### Activity
Provide the count of lines below that include the word "scores", without any accompanying remarks.

======== Record extracts ========

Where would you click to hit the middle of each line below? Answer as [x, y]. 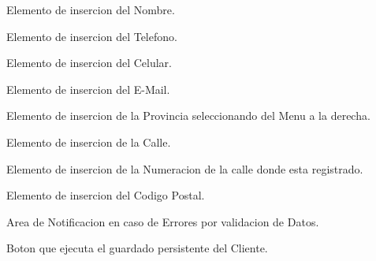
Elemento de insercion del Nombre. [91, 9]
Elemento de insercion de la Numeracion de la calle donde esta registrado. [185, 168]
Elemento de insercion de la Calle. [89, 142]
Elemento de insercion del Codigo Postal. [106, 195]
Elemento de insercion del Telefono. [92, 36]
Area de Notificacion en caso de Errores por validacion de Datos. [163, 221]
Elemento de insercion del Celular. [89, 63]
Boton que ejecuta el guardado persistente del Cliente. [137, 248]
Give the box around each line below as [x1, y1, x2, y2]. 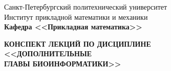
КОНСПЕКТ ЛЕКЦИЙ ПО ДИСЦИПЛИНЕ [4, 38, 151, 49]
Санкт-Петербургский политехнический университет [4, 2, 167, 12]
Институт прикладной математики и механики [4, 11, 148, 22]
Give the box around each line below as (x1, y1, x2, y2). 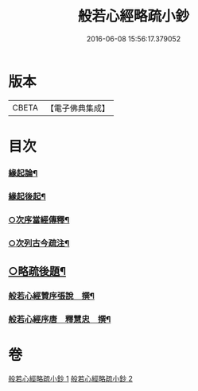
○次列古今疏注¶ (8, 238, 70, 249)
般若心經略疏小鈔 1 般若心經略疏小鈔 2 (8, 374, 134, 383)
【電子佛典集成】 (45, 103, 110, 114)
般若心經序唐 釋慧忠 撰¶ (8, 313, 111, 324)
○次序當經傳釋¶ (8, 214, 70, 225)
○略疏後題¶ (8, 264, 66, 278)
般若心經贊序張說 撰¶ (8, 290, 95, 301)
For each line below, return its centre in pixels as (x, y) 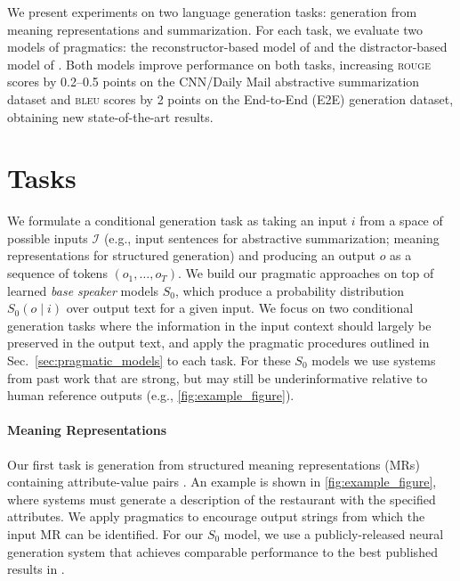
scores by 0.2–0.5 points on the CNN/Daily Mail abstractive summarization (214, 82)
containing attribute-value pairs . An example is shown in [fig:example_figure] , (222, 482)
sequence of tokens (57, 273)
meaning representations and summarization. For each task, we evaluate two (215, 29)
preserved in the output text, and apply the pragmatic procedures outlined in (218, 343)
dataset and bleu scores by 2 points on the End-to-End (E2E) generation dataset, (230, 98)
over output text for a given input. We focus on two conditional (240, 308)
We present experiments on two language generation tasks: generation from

========
======== Record extracts ========

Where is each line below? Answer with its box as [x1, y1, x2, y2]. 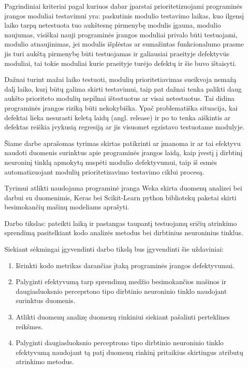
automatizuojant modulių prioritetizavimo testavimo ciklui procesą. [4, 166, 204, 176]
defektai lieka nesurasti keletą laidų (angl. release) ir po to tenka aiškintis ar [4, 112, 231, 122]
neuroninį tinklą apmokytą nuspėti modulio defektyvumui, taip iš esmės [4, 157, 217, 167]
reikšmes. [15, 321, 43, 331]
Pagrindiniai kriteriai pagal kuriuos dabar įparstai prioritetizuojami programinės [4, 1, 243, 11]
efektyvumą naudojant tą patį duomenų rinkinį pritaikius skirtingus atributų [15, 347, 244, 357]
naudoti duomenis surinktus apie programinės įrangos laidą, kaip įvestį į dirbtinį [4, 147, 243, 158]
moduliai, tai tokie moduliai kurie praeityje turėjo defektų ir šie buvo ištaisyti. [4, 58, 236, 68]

========

### Output
2